Newman had been stabbed 14 times in the chest and abdomen. Her carotid artery and jugular vein had both been severed and her body showed ligature marks suggesting she had been bound with rope by her neck and ankles.

Prosecutors at his trial presented voluminous circumstantial evidence linking Jennings to the attack, including fingerprints and other physical evidence.

In 1984 Jennings was convicted and sentenced to death for his crimes, but in 2002, the 9th Circuit Court of Appeals threw out the conviction after a three-judge panel found that Jennings' defense attorney, Michael Oliver, had failed to look into Jennings' history of mental illness and drug abuse.

According to the appeals court decision, Jennings had a documented family history of mental illness, including paranoid schizophrenia and severe alcoholism.

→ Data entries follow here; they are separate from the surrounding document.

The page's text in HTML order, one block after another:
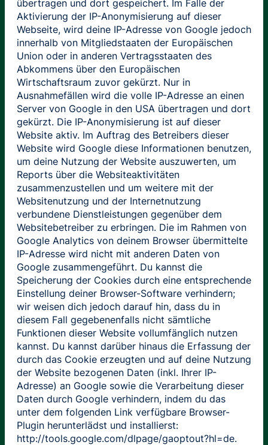
übertragen und dort gespeichert. Im Falle der
Aktivierung der IP-Anonymisierung auf dieser
Webseite, wird deine IP-Adresse von Google jedoch
innerhalb von Mitgliedstaaten der Europäischen
Union oder in anderen Vertragsstaaten des
Abkommens über den Europäischen
Wirtschaftsraum zuvor gekürzt. Nur in
Ausnahmefällen wird die volle IP-Adresse an einen
Server von Google in den USA übertragen und dort
gekürzt. Die IP-Anonymisierung ist auf dieser
Website aktiv. Im Auftrag des Betreibers dieser
Website wird Google diese Informationen benutzen,
um deine Nutzung der Website auszuwerten, um
Reports über die Websiteaktivitäten
zusammenzustellen und um weitere mit der
Websitenutzung und der Internetnutzung
verbundene Dienstleistungen gegenüber dem
Websitebetreiber zu erbringen. Die im Rahmen von
Google Analytics von deinem Browser übermittelte
IP-Adresse wird nicht mit anderen Daten von
Google zusammengeführt. Du kannst die
Speicherung der Cookies durch eine entsprechende
Einstellung deiner Browser-Software verhindern;
wir weisen dich jedoch darauf hin, dass du in
diesem Fall gegebenenfalls nicht sämtliche
Funktionen dieser Website vollumfänglich nutzen
kannst. Du kannst darüber hinaus die Erfassung der
durch das Cookie erzeugten und auf deine Nutzung
der Website bezogenen Daten (inkl. Ihrer IP-
Adresse) an Google sowie die Verarbeitung dieser
Daten durch Google verhindern, indem du das
unter dem folgenden Link verfügbare Browser-
Plugin herunterlädst und installierst:
http://tools.google.com/dlpage/gaoptout?hl=de.
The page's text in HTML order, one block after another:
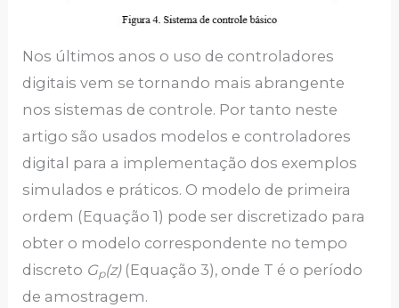
Nos últimos anos o uso de controladores
digitais vem se tornando mais abrangente
nos sistemas de controle. Por tanto neste
artigo são usados modelos e controladores
digital para a implementação dos exemplos
simulados e práticos. O modelo de primeira
ordem (Equação 1) pode ser discretizado para
obter o modelo correspondente no tempo
discreto Gp(z) (Equação 3), onde T é o período
de amostragem.
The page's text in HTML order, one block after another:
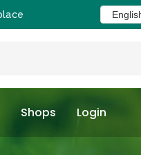
Shops Login
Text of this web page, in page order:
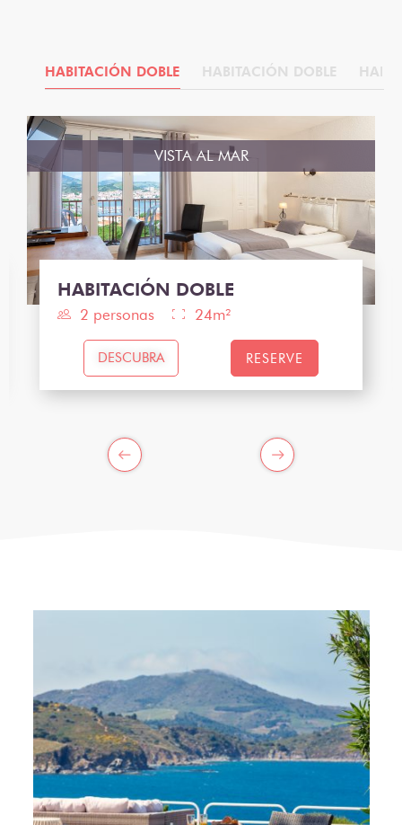
HABITACIÓN DOBLE HABITACIÓN DOBLE
ANTERIORMENTE
VISTA AL MAR
HABITACIÓN DOBLE
2 personas 24m²
DESCUBRA RESERVE
SIGUIENTE
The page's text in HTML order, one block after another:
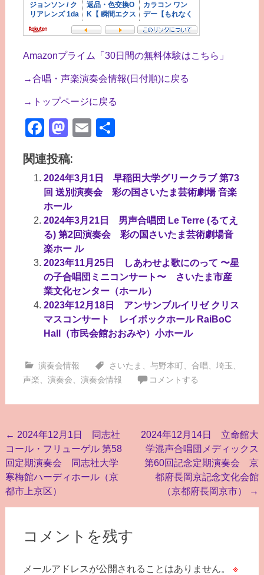
Amazonプライム「30日間の無料体験はこちら」
→合唱・声楽演奏会情報(日付順)に戻る
→トップページに戻る
Facebook
Mastodon
Email
関連投稿:
2024年3月1日 早稲田大学グリークラブ 第73
回 送別演奏会 彩の国さいたま芸術劇場 音楽
ホール
2024年3月21日 男声合唱団 Le Terre (るてえ
る) 第2回演奏会 彩の国さいたま芸術劇場音
楽ホー ル
2023年11月25日 しあわせよ歌にのって 〜星
の子合唱団ミニコンサート〜 さいたま市産
業文化センター（ホール）
2023年12月18日 アンサンブルイリゼ クリス
マスコンサート レイボックホール RaiBoC
Hall（市民会館おおみや）小ホール
演奏会情報 さいたま 与野本町、 合唱 埼玉
声楽
演奏会 演奏会情報 コメントする
投
稿
ナ
ビ
ゲ
← 2024年12月1日 同志社
コール・フリューゲル 第58
回定期演奏会 同志社大学
寒梅館ハーディホール（京
都市上京区）
2024年12月14日 立命館大
学混声合唱団メディックス
第60回記念定期演奏会 京
都府長岡京記念文化会館
（京都府長岡京市）
→
コメントを残す
メールアドレスが公開されることはありません。
※
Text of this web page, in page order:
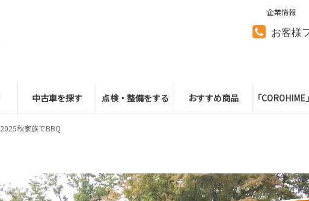
お客様
中古車を探す 点検・整備をする おすすめ商品 「
企業情報
2025秋家族でBBQ
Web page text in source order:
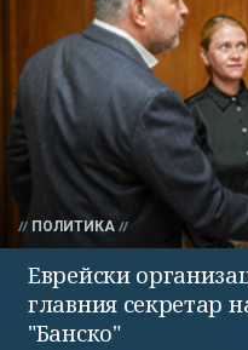
ПОЛИТИКА
Еврейски
главния секретар
"Банско"
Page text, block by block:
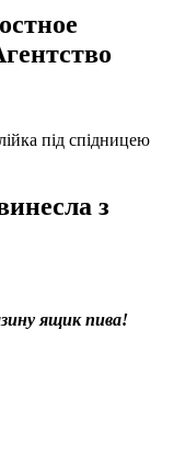
під спідницею
з
ящик пива!
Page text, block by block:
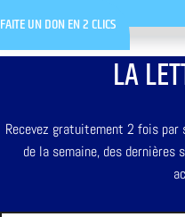
FAITE UN DON EN 2 CLICS
LA
Recevez gratuitement 2 fois
de la semaine, des
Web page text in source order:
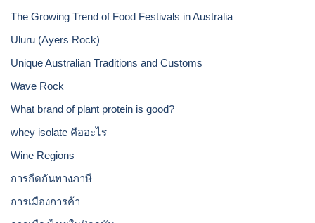
The Growing Trend of Food Festivals in Australia
Uluru (Ayers Rock)
Unique Australian Traditions and Customs
Wave Rock
What brand of plant protein is good?
whey isolate คืออะไร
Wine Regions
การกีดกันทางภาษี
การเมืองการค้า
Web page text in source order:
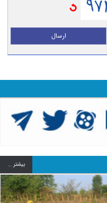
ارسال
بيشتر ...
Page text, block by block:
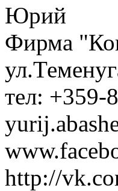
Юрий
Фирма
тел: +359-
http://
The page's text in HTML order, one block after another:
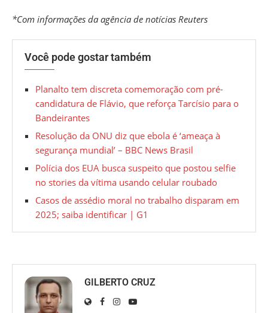
*Com informações da agência de notícias Reuters
Você pode gostar também
Planalto tem discreta comemoração com pré-
candidatura de Flávio, que reforça Tarcísio para o
Bandeirantes
Resolução da ONU diz que ebola é ‘ameaça à
segurança mundial’ – BBC News Brasil
Polícia dos EUA busca suspeito que postou selfie
no stories da vítima usando celular roubado
Casos de assédio moral no trabalho disparam em
2025; saiba identificar | G1
GILBERTO CRUZ
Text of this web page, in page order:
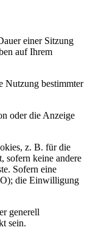
einer Sitzung
auf Ihrem
Nutzung bestimmter
oder die Anzeige
z. B. für die
sofern keine andere
Sofern eine
die Einwilligung
generell
sein.
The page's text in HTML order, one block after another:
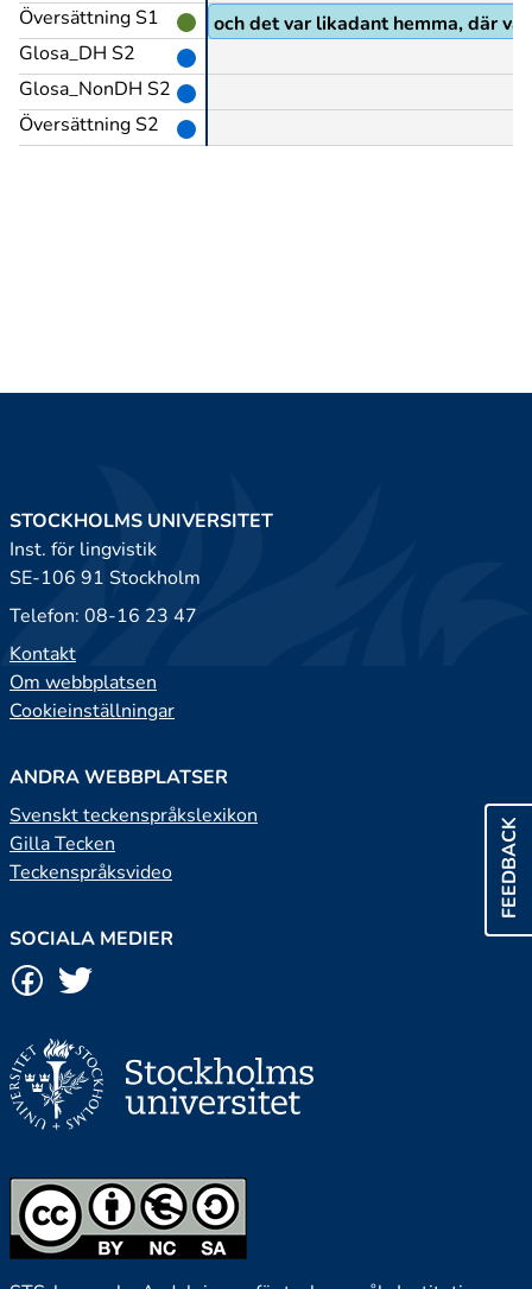
Översättning S1
Glosa_DH S2
Glosa_NonDH S2
Översättning S2
och det var likadant hemma, där
FEEDBACK
STOCKHOLMS UNIVERSITET
Inst. för lingvistik
SE-106 91 Stockholm
Telefon: 08-16 23 47
Kontakt
Om webbplatsen
Cookieinställningar
ANDRA WEBBPLATSER
Svenskt teckenspråkslexikon
Gilla Tecken
Teckenspråksvideo
SOCIALA MEDIER
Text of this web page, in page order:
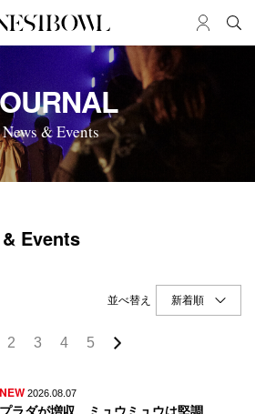
求人検索
新着求人
ブランド一覧
コラボ募集一覧
ログイン
会員登録
News & Events
Events
並べ替え
2 3 4 5
NEW 2026.08.07
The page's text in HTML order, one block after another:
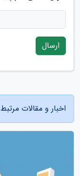
ارسال
اخبار و مقالات مرتبط
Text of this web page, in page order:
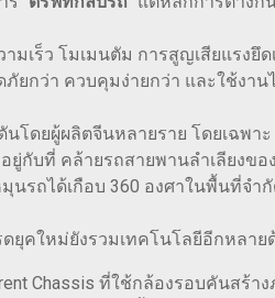
มเร็ว โมเมนตัม การสูญเสียแรงยึ
ภัยกว่า ควบคุมง่ายกว่า และใช้งา
โดยผู้ผลิตจีนหลายราย โดยเฉพาะ
กับที่ คล้ายรถสายพานลำเลียงขอ
นรถได้เกือบ 360 องศาในพื้นที่จ
ยุคใหม่ยังรวมเทคโนโลยีอีกหลาย
Chassis ที่ใช้กล้องรอบคันสร้

The appeals court also found evidence to suggest that Jennings had been molested as a child by his mother and grandfather and had been mutilating himself since he was 6 years old, a behavior that resulted in frequent bouts of gangrene that Jennings exacerbated with foreign materials, such as toothpaste and battery acid, according to the appeals court.

Jennings and his brothers had also been beaten regularly by both their parents throughout their childhoods.

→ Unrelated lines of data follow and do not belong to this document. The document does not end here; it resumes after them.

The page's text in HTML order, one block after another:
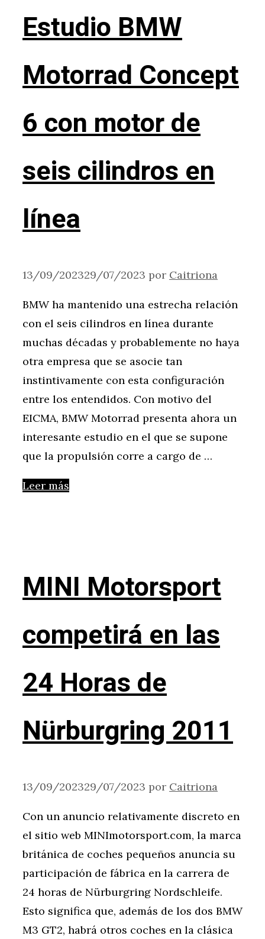
Estudio BMW
Motorrad Concept
6 con motor de
seis cilindros en
línea
13/09/202329/07/2023 por Caitriona
BMW ha mantenido una estrecha relación
con el seis cilindros en línea durante
muchas décadas y probablemente no haya
otra empresa que se asocie tan
instintivamente con esta configuración
entre los entendidos. Con motivo del
EICMA, BMW Motorrad presenta ahora un
interesante estudio en el que se supone
que la propulsión corre a cargo de …
Leer más
MINI Motorsport
competirá en las
24 Horas de
Nürburgring 2011
13/09/202329/07/2023 por Caitriona
Con un anuncio relativamente discreto en
el sitio web MINImotorsport.com, la marca
británica de coches pequeños anuncia su
participación de fábrica en la carrera de
24 horas de Nürburgring Nordschleife.
Esto significa que, además de los dos BMW
M3 GT2, habrá otros coches en la clásica
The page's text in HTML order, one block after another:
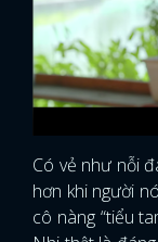
Có vẻ như nỗi
hơn khi người
cô nàng “tiểu
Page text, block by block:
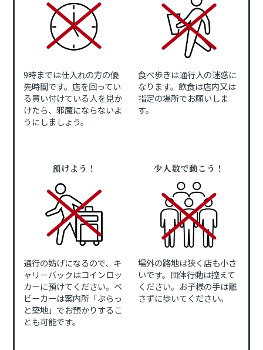
9時までは仕入れの方の優
先時間です。店を回ってい
る買い付けている人を見か
けたら、邪魔にならないよ
うにしましょう。
食べ歩きは通行人の迷惑に
なります。飲食は店内又は
指定の場所でお願いしま
す。
預けよう！
通行の妨げになるので、キ
ャリーバックはコインロッ
カーに預けてください。ベ
ビーカーは案内所「ぷらっ
と築地」でお預かりするこ
とも可能です。
少人数で動こう！
場外の路地は狭く店も小さ
いです。団体行動は控えて
ください。お子様の手は離
さずに歩いてください。
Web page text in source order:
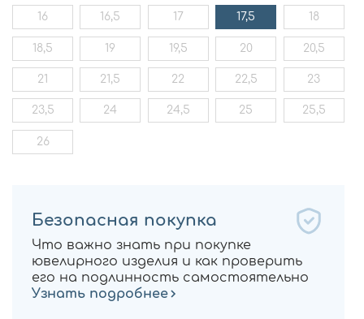
16 16,5 17 17,5 18
18,5 19 19,5 20 20,5
21 21,5 22 22,5 23
23,5 24 24,5 25 25,5
26
Безопасная покупка
Что важно знать при покупке
ювелирного изделия и как проверить
его на подлинность самостоятельно
Узнать подробнее

According to the appeals decision, a psychiatric evaluation revealed that, during the period leading up to Newman's murder, Jennings was experiencing psychotic symptoms including hallucinations, delusions, memory gaps and periods of dissociation, at least partly as a result of heavy methamphetamine use.

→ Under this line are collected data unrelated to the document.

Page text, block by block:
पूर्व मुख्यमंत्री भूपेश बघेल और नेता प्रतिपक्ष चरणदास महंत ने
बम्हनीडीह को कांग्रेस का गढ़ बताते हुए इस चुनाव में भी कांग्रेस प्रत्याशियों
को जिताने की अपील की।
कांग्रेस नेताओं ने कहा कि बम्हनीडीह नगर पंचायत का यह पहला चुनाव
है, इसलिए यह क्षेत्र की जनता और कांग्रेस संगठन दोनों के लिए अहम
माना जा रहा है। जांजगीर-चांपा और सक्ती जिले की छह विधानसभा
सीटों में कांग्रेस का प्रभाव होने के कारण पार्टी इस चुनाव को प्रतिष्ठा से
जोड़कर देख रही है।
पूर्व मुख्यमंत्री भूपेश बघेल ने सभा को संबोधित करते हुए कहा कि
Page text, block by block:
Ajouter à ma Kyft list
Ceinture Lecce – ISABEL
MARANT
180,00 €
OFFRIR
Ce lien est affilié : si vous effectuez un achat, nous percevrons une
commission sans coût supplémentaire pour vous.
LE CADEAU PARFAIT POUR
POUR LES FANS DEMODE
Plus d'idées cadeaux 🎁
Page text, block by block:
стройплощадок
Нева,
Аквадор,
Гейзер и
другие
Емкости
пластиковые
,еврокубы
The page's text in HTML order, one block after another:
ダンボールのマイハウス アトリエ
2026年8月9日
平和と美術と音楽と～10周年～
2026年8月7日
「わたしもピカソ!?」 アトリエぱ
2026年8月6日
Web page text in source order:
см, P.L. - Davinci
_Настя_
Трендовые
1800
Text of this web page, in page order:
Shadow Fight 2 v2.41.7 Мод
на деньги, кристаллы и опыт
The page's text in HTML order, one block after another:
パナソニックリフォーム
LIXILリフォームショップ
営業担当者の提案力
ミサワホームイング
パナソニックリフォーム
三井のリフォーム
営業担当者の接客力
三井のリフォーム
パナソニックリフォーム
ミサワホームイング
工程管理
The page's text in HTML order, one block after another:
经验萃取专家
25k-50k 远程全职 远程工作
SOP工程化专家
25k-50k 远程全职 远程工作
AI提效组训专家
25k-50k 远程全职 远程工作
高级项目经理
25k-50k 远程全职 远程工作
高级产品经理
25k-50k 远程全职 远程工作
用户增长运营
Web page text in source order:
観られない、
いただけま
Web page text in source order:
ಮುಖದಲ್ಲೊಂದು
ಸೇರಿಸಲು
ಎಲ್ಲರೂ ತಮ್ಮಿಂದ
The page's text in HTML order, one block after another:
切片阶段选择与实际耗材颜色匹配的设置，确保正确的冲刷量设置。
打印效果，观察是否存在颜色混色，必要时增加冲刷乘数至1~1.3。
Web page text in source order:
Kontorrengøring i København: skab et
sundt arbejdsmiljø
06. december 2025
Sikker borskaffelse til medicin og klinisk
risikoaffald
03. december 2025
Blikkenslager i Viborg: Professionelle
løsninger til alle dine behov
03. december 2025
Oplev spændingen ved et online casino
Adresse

The psychiatrist conducting the examination concluded that Jennings was "psychotic and dissociated at the time of the crime" and could neither form the intent to kill, rape, rob, or burglarize, nor to premeditate or deliberate.

The appeals decision stated that if Oliver had presented evidence of Jennings' history and his mental state at the time of the crime, the conviction could have turned out differently.

After his conviction was overturned, Jennings was sent back to county jail in Martinez, where he remained until Jan. 12 when he was taken to the county hospital for treatment of a terminal illness, Lee said.

Prosecutor Paul Sequeira said today that the district attorney's office had planned to seek the death penalty against Jennings once again, but that Jennings had hepatitis C and had been too ill to talk to his attorney or attend court hearings.

Because of Jennings' illness, no date for his retrial had been set, Sequeira said.